Thursday, October 25, 2012

"Laura Teacher, go to hospital!"

So I was pretty sick Monday and when I came in just as bad Tuesday, the Vice Principal strongly insisted I go to the hospital. After the regular school day, another teacher took my tutoring load and I headed to a clinic. Another teacher recommended an E.N.T. clinic specifically for sinus issues. She even drew me a map and wrote the doctor a note that listed my symptoms and said "give me a shot and medicine."

I was really tempted to withhold the note in order to avoid a shot in the butt. But, I gave the note and my Alien Registration Card (which apparently has my insurance information) to the receptionist and settled into the packed waiting room.

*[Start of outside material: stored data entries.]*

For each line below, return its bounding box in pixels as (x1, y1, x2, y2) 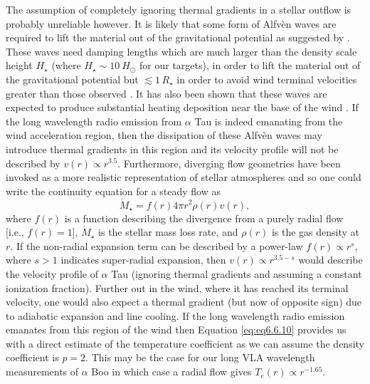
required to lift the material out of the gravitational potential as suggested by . (6, 30, 350, 45)
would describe (298, 252, 363, 267)
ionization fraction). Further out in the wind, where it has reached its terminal (6, 280, 349, 295)
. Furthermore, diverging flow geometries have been (117, 155, 341, 170)
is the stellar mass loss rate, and (98, 224, 238, 239)
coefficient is (6, 350, 59, 365)
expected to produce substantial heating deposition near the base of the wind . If (6, 100, 359, 115)
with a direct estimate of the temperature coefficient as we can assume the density (6, 336, 365, 351)
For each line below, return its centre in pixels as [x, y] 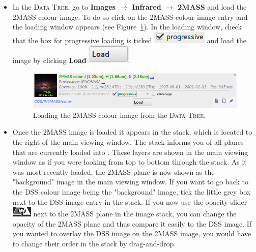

I was anticipating a long wait, but was pleasantly surprised as people were quickly ushered back and forth from the waiting room in record time.

It was soon my turn and I was pointed back to a room filled with machines that reminded me of old movies in which the computer takes up a whole room. It was just one room; the doctor sat there while patients were brought in one by one. I sat in a dentist's chair and the doctor asked if I spoke Korean. Upon my answer, he asked some questions about my symptoms in English, then sprayed stuff in my throat and nose and poked around a bit. He told me he would give me three days' medicine and then he said, "It is finished." It took less than two minutes.

I was directed into a small limbo room where a nurse gave me a heat lamp/gun to hold up to my nose and mouth. Maybe breathing in warm air helps clear the sinuses? I have no idea, but it turned off and I was good to go. I paid less than three dollars and grabbed my prescription.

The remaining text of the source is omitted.